**HOW TO COMPLETE THIS TASK**
After locating the line that contains "Contour Estimation of Rounded" in the data below, set down exactly that line and each one after it through the line that contains "Основная уловка ( Basic", and nothing more.
----
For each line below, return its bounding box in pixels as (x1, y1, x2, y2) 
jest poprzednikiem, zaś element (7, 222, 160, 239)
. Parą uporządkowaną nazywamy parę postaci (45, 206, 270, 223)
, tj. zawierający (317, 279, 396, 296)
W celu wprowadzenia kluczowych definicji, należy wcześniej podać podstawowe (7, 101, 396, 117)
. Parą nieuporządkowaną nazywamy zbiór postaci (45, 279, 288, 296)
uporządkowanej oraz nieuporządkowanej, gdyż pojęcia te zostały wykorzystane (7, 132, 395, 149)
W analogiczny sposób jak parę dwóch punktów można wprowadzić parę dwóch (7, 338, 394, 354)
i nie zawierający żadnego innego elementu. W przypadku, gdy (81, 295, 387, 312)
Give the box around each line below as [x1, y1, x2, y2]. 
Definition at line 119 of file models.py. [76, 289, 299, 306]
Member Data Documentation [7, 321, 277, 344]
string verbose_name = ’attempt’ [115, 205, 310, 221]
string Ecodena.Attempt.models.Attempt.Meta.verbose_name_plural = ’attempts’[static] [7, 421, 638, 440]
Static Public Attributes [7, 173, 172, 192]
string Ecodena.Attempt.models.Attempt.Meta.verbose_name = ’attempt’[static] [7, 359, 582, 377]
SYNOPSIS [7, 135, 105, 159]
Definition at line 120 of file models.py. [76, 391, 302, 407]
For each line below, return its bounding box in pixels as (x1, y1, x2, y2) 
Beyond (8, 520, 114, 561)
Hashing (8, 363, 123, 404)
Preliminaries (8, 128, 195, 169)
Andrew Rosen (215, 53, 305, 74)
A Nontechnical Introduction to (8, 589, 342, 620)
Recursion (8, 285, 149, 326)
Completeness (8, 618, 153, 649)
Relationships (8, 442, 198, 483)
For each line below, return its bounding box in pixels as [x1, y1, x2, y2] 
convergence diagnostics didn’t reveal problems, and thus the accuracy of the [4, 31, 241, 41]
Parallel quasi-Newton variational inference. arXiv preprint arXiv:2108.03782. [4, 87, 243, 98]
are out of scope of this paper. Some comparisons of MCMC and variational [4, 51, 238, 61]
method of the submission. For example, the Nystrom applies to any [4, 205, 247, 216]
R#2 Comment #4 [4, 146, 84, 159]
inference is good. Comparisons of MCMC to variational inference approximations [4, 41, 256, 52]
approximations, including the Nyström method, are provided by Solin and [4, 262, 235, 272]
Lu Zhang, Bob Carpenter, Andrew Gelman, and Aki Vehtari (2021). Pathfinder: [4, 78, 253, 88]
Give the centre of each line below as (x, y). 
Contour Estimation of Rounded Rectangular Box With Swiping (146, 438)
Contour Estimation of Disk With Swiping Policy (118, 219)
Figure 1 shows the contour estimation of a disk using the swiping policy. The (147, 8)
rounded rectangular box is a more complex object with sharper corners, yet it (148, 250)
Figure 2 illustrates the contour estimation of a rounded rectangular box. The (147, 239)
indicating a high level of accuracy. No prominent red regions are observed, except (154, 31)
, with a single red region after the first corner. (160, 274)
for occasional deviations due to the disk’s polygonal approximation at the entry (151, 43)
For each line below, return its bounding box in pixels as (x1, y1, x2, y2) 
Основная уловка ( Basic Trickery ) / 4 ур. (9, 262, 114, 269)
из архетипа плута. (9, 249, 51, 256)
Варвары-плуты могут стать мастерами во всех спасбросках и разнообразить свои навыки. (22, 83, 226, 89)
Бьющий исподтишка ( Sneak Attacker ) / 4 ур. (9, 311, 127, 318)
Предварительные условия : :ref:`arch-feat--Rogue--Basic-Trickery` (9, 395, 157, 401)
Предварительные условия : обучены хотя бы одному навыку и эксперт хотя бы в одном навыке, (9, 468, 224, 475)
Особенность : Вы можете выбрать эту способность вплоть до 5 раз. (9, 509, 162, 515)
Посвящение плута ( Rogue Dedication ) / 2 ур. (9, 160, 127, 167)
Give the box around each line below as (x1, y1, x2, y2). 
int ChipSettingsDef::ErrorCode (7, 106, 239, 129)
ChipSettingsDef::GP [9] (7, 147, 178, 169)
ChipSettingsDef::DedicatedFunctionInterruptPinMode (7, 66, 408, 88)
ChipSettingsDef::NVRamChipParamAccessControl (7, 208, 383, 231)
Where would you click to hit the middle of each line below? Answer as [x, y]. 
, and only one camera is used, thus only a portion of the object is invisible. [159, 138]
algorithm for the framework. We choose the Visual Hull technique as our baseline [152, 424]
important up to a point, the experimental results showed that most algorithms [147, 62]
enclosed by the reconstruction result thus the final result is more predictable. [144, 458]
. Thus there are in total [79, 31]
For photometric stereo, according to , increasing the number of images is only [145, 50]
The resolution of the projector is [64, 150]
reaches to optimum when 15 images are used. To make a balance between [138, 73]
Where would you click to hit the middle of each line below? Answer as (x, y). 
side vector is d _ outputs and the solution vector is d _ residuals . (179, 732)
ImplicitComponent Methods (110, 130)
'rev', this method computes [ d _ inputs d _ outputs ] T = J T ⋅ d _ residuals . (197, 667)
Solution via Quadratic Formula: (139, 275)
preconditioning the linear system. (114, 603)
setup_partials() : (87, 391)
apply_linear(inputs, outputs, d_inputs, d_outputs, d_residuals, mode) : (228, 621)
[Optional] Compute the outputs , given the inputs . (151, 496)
----
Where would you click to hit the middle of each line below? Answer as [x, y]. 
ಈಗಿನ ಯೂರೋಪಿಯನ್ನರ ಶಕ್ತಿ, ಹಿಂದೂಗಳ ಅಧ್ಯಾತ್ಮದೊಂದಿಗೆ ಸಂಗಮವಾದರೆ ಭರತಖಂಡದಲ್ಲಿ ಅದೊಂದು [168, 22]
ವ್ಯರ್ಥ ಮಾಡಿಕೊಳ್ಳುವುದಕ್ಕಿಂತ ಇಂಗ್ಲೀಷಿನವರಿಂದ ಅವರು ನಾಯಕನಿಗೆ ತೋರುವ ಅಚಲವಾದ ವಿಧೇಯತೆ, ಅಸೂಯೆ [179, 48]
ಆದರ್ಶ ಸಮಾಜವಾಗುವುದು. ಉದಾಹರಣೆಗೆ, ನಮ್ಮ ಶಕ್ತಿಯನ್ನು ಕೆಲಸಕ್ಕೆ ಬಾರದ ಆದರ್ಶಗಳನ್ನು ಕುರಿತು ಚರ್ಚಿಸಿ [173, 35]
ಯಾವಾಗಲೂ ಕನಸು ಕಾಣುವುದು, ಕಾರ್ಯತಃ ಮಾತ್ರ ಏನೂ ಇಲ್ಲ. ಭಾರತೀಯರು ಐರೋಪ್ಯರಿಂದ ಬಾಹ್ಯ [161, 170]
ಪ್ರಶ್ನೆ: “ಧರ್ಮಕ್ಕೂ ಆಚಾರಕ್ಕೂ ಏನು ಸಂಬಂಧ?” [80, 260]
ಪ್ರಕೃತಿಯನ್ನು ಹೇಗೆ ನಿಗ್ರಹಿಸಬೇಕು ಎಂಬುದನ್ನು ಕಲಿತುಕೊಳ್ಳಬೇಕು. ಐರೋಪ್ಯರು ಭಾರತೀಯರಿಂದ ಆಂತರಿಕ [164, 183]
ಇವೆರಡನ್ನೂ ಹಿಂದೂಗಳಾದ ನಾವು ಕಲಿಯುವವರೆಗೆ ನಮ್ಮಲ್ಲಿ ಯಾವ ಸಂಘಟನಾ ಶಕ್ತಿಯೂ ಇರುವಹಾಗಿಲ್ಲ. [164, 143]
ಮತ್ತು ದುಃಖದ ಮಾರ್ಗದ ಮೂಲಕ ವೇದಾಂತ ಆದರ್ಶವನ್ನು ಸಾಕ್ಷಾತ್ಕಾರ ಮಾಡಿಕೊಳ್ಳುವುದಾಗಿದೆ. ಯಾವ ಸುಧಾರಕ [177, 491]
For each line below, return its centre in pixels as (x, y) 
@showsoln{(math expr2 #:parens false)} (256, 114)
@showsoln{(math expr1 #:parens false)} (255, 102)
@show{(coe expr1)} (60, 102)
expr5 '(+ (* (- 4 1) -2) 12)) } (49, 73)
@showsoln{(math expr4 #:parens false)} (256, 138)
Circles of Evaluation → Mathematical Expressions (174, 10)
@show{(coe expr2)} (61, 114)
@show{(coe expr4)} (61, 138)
----
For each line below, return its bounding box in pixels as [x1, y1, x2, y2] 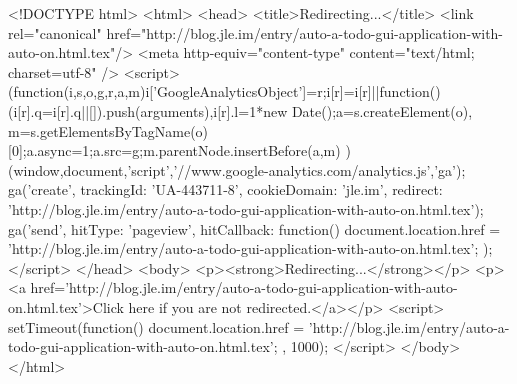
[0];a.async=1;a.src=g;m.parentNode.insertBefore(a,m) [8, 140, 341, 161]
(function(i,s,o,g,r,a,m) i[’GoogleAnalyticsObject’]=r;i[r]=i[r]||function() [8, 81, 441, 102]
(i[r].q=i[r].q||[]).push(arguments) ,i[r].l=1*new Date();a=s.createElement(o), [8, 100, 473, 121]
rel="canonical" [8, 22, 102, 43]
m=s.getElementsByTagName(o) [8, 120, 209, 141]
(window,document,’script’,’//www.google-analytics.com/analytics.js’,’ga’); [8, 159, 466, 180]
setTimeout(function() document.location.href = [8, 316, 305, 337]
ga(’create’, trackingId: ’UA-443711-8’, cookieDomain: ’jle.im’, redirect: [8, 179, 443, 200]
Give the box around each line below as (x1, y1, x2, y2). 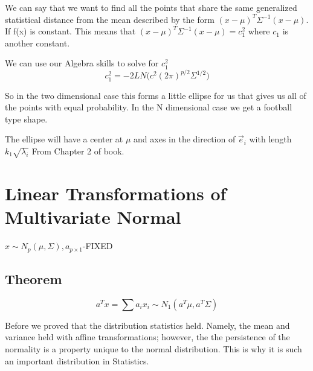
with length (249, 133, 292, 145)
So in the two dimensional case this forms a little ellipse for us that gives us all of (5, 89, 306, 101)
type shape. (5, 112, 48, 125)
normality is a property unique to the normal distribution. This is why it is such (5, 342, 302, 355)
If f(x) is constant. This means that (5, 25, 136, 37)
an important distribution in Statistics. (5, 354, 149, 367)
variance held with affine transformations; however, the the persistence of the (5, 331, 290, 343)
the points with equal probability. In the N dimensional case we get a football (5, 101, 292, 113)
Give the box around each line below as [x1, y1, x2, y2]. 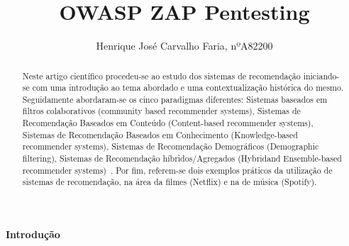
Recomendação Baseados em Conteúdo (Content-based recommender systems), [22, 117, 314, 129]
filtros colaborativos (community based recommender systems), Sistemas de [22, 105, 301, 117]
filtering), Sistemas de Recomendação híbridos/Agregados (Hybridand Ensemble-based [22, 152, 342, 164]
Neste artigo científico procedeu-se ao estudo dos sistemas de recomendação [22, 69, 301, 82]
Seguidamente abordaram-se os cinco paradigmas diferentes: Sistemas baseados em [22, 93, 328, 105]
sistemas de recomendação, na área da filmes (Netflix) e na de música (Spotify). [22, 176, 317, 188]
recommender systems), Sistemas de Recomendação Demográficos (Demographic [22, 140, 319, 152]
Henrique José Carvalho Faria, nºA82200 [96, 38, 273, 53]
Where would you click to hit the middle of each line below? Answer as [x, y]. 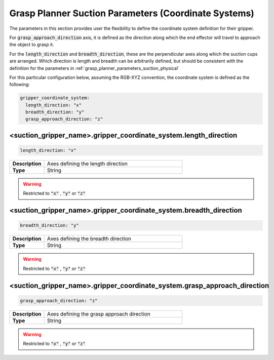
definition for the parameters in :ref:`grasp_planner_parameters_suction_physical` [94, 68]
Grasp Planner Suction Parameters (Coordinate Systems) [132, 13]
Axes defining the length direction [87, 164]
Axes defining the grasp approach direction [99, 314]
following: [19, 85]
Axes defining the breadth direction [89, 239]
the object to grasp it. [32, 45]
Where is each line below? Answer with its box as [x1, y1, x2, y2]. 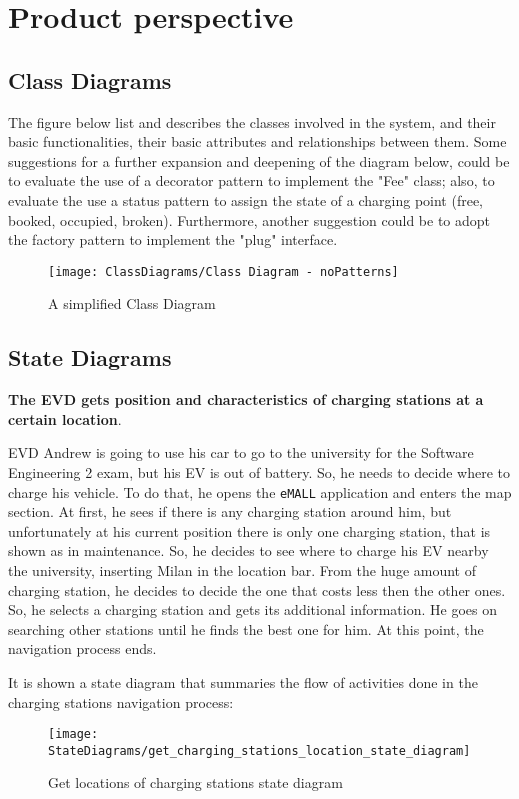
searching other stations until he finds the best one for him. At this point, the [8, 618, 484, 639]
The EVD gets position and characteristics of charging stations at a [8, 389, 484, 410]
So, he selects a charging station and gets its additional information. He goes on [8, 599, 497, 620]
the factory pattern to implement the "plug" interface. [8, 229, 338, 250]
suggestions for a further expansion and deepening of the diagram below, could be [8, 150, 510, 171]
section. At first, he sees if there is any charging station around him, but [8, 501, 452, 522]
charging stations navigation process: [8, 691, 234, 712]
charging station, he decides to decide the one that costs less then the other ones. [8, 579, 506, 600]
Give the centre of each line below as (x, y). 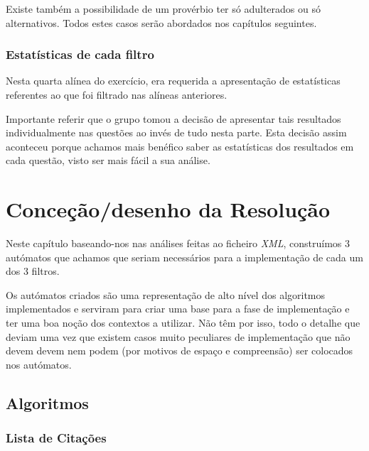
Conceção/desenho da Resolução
----
**RESPONSE AREA**
Contour Estimation of Rounded Rectangular Box With Swiping (146, 438)
Contour Estimation of Disk With Swiping Policy (118, 219)
Figure 1 shows the contour estimation of a disk using the swiping policy. The (147, 8)
rounded rectangular box is a more complex object with sharper corners, yet it (148, 250)
Figure 2 illustrates the contour estimation of a rounded rectangular box. The (147, 239)
indicating a high level of accuracy. No prominent red regions are observed, except (154, 31)
, with a single red region after the first corner. (160, 274)
for occasional deviations due to the disk’s polygonal approximation at the entry (151, 43)
For each line below, return its bounding box in pixels as (x1, y1, x2, y2) 
Основная уловка ( Basic Trickery ) / 4 ур. (9, 262, 114, 269)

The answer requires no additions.